Lu Wang, Thanh Nguyen, Manuel Rosa-Garrido, Yang Zhou, David C. Cleveland and Jianyi Zhang
Frontiers In Bioengineering and Biotechnology, 10 February 2023
Scientists use Axion’s noninvasive, label-free Maestro MEA to monitor the electrophysiological properties of cardiomyocytes in vitro.
Optimizing differentiation protocols for the generation of induced pluripotent stem cell-derived cardiomyocytes (iPSC-CMs) is essential for advancing cardiac regenerative medicine, cardiovascular disease research, and cardiotoxicity assessments. In this study, scientists build on previous research demonstrating the efficient differentiation of cardiomyocytes from human induced pluripotent stem cells (hiPSCs) when programmed from cardiac fibroblasts (rather than dermal fibroblasts or blood mononuclear cells) and compare the yield and functional properties of CMs differentiated from iPSCs reprogrammed from human atrial fibroblasts (iPSC) or ventricular cardiac fibroblasts (iPSC).
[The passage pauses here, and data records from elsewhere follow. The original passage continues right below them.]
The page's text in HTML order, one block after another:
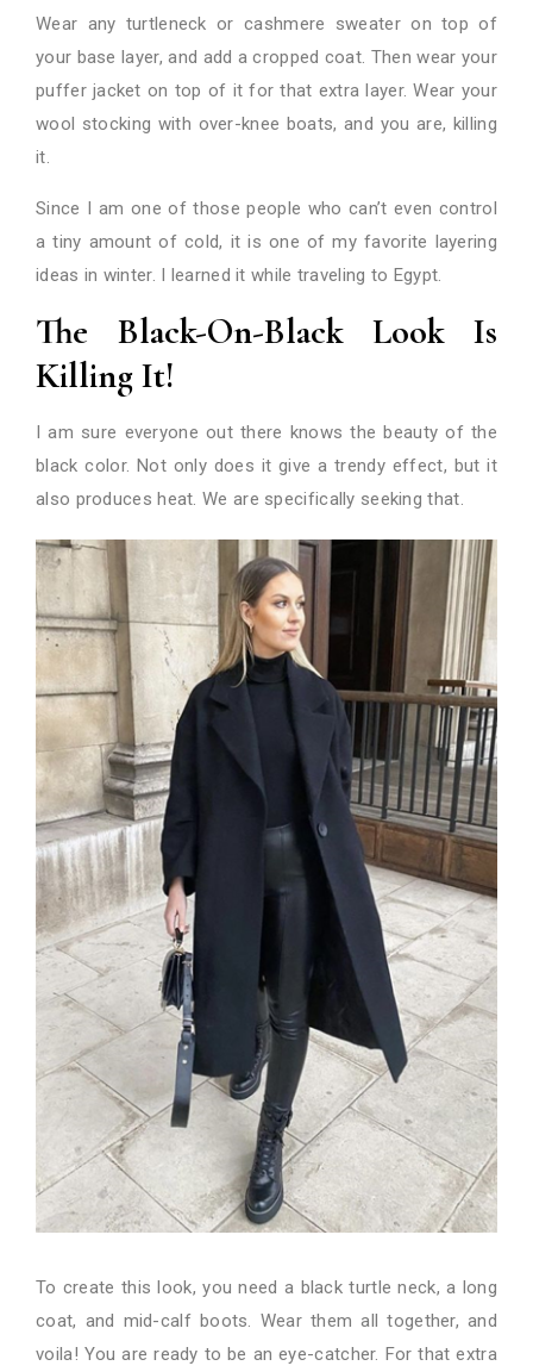
Wear any turtleneck or cashmere sweater on top of
your base layer, and add a cropped coat. Then wear your
puffer jacket on top of it for that extra layer. Wear your
wool stocking with over-knee boats, and you are, killing
it.
Since I am one of those people who can’t even control
a tiny amount of cold, it is one of my favorite layering
ideas in winter. I learned it while traveling to Egypt.
The Black-On-Black Look Is
Killing It!
I am sure everyone out there knows the beauty of the
black color. Not only does it give a trendy effect, but it
also produces heat. We are specifically seeking that.
To create this look, you need a black turtle neck, a long
coat, and mid-calf boots. Wear them all together, and
voila! You are ready to be an eye-catcher. For that extra

To monitor the electrophysiological properties of the AiPSC-CMs and ViPSC-CMs in vitro, the team used Axion’s noninvasive, label-free Maestro Edge multielectrode array (MEA) system and found that “while the field-potential durations were significantly longer in ViPSC-CMs than in AiPSC-CMs, measurements of action potential duration, beat period, spike amplitude, conduction velocity, and peak calcium-transient amplitude did not differ significantly between the two hiPSC-CM populations,” the cardiac-origin CMs showed increased ADP and conduction velocity compared to CMs derived from non-cardiac tissues. Overall, the scientists found that both cell types differentiated into CMS with equal efficiency, but observed that differences in electrophysiology, calcium handling, and transcription profiles support the hypothesis that tissue of origin is important when generating iPSC-CMs.